The "Limited Scope of Integration Testing" means that certain complex interactions or edge-case inputs might not be covered by the existing test suite.

Example: Attempting to update a resource to reference a non-existent related entity, an operation that might not be explicitly tested.

# Assumes the API is running at http://localhost:8000 and driver with ID 1 exists
# Attempting to update a driver's team_id to a non-existent team
curl -X PATCH http://localhost:8000/api/drivers/1 \
    -H "Content-Type: application/json" \
    -H "Content-Type: application/json" \
    -d '{
  "team_id": 99999 # Assuming team_id 99999 does not exist
}'

Potential Outcomes:

• Successful Update with Dangling Reference: If there's no foreign key constraint at the database level for team_id (or if it's nullable and the API doesn't validate existence), the driver might be updated to reference a non-existent team. This could lead to errors when fetching the driver's details along with their team.
• Internal Server Error: If the application attempts to process this invalid team_id in a way that assumes its existence, it might result in an unhandled exception and a 500 error.
• Silent Failure or Unexpected State: The update might appear to succeed but leave the system in an inconsistent state that only becomes apparent later.

---

3. Mismatch Between Model and Database Field Definitions

The database schema (f1_db.sql) defines specific data types and constraints for each field (e.g., UNSIGNED, NOT NULL, length of VARCHAR fields). If the API models do not strictly enforce these constraints, it can lead to unexpected behavior or data corruption.

Example: The tracks table defines length_km as DECIMAL(5,2).
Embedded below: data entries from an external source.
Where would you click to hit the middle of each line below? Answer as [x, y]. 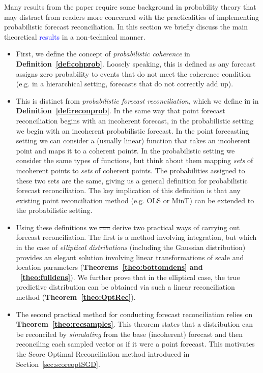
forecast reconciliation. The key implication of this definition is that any [128, 190]
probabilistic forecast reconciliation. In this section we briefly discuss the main [126, 27]
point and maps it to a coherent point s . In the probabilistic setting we [125, 150]
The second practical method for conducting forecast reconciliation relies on [134, 314]
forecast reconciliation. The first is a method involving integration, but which [136, 237]
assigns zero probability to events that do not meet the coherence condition [134, 73]
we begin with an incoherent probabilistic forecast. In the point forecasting [133, 130]
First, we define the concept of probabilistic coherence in [103, 54]

If the corresponding model attribute does not enforce this precision and scale, it might be possible to insert values that exceed these limits.

# Assumes the API is running at http://localhost:8000
# Attempting to create a track with an invalid length_km value
curl -X POST http://localhost:8000/api/tracks \
    -H "Content-Type: application/json" \
    -d '{
  "name": "Super Long Track",
  "length_km": 999.999,  # Exceeds DECIMAL(5,2) limit
  "continent": "Asia",
  "country_id": 85,
  "description": "A very long track"
}'

Potential Outcomes:

• Data Truncation: The database might truncate the length_km value to 999.99, leading to inaccurate data.
• Database Error: The database might reject the insertion due to a data type mismatch or constraint violation, resulting in an error response from the API. However, if the model doesn't validate this, the application might crash, or the error might not be handled gracefully.
• Inconsistent Data Representation: The value stored in the database might differ from the value intended by the user, leading to inconsistencies and potential issues in calculations or comparisons.